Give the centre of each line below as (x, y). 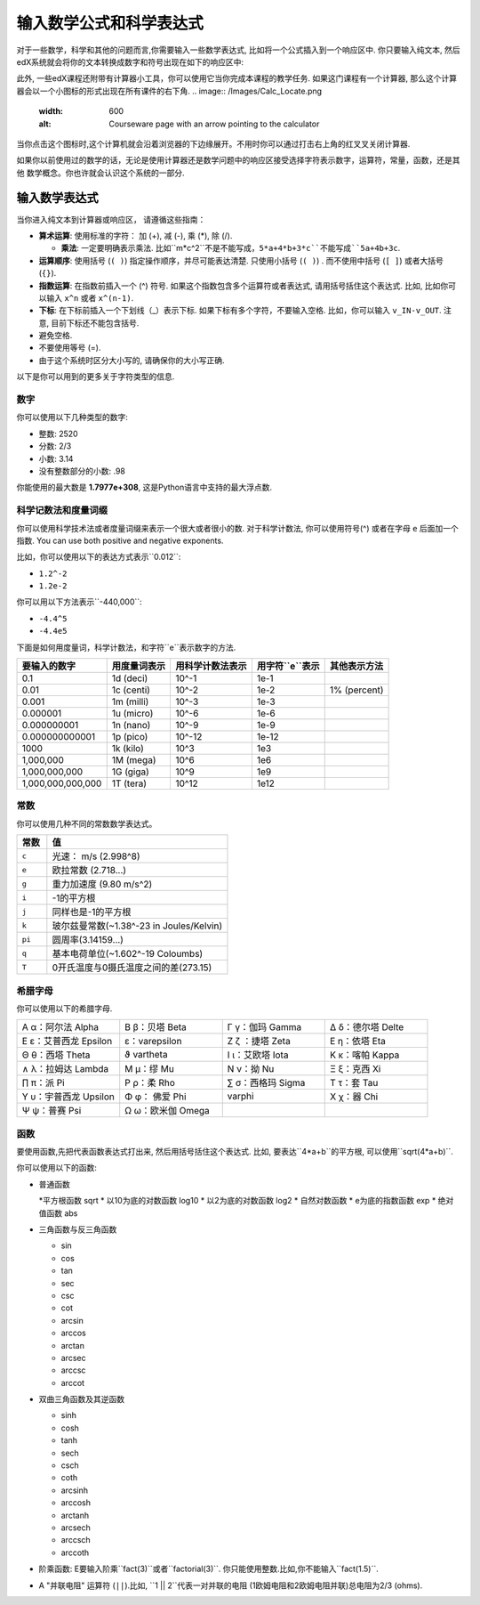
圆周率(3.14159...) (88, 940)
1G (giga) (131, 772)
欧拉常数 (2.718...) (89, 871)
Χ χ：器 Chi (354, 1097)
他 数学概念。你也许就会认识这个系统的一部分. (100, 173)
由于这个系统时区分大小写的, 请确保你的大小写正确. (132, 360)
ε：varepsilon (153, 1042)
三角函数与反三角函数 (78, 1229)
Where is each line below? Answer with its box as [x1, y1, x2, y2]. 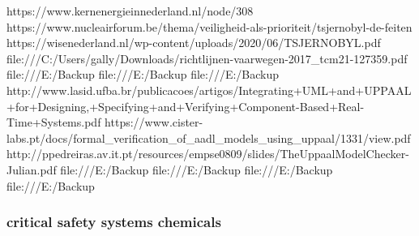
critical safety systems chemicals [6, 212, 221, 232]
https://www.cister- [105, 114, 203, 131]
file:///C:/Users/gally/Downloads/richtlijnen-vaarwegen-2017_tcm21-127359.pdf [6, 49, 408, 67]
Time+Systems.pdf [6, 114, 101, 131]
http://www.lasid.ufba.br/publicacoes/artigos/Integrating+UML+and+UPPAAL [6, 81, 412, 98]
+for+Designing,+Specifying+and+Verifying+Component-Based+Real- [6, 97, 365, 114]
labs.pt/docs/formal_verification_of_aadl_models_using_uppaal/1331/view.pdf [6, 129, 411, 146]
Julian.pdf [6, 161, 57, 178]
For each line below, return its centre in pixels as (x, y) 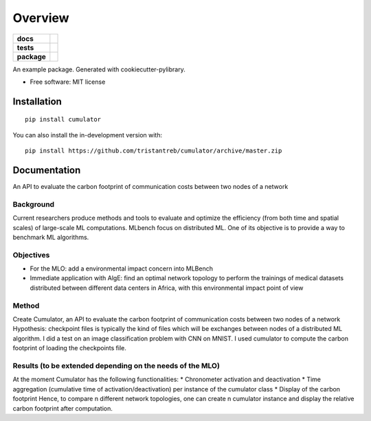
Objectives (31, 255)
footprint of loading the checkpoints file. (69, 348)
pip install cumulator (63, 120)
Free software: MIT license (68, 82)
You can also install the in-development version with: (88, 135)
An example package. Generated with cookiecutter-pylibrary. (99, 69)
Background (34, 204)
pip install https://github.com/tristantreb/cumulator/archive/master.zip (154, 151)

═══

> Task directions:
Where the string "file" appears in a line of the material above, count that line, and say only how many there are.

> Solution:
2